## YOUR INSTRUCTIONS
From the listing below, pull out every line where the string "Fork" appears.

==== SOURCE RECORDS

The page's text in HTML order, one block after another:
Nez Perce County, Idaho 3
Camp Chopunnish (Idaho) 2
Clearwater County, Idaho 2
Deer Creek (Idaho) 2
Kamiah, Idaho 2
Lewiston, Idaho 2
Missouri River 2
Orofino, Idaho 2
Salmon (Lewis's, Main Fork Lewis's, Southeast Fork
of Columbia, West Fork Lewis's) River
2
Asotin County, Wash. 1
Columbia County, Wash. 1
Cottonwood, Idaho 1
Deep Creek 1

========

## FINISHED EXERCISE
Salmon (Lewis's, Main Fork Lewis's, Southeast Fork
of Columbia, West Fork Lewis's) River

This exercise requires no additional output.